How to Help Early Stage Alzheimer’s Patients Stay Productive
In the early stages of Alzheimer’s, seniors may begin to lose interest in activities they once enjoyed and become less engaged or productive as a result. The good news is you can stimulate your loved one with the following simple activities.
Follow a Plan
Routines create predictable patterns, which are beneficial for people with memory loss. When your loved one knows what to expect each day, he or she is less likely to feel overwhelmed.
Structure each day with regular times for meals, personal care, and sleep. Plan in advance for additional activities, such as doctor’s appointments or trips to the grocery store. When deviating from the normal daily plan, share an itinerary with your loved one so that he or she is prepared and can transition from one task to another without anxiety.
Encourage Participation in Housework
A loved one in the early stages of Alzheimer’s may not be able to handle complex jobs, but he or she can still help take care of the basics around the house. Provide him or her with simple chores to do throughout the week, such as:
- Sorting and folding towels
- Sweeping floors
- Wiping down countertops or walls
- Organizing small spaces
Whether or not the results are perfect, your loved one will benefit from the stimulation he or she gets when helping out.
Support Physical Health
Bodily health influences brain health, so if your loved one eats well and stays active, he or she should be able to remain productive for longer. Remove junk food from the diet, focusing instead on whole foods, especially colorful vegetables, and fruits.
Encourage whatever physical activity your loved one can handle, accompanying him or her on walks or to age-appropriate exercise classes whenever possible.

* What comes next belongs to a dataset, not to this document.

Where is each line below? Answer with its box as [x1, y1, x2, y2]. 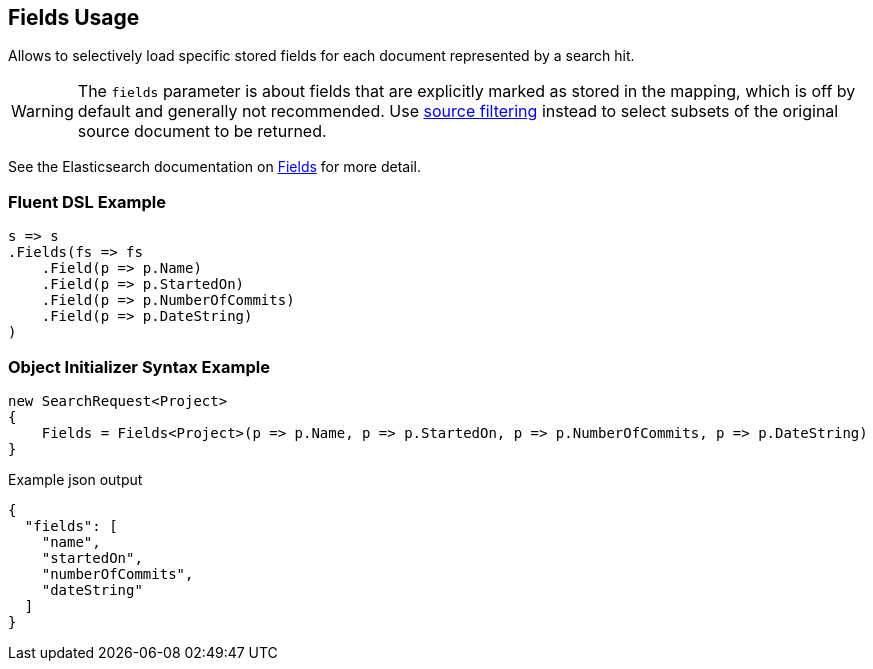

Creative activities, such as drawing, painting, knitting, and cooking, stimulate the mind and make your loved one feel accomplished. A simple approach may be required, such as knitting projects without embellishments or cooking meals with a limited number of ingredients, but the point is to allow your loved one to engage in something from which he or she derives pleasure. These activities also promote a degree of independence at a time when your loved one may feel as though he or she is losing control.
Staying active helps people with dementia maintain a degree of independence and can reduce the anxiety often associated with Alzheimer’s. Make productive activities part of your loved one’s daily routine to keep him or her focused and satisfied.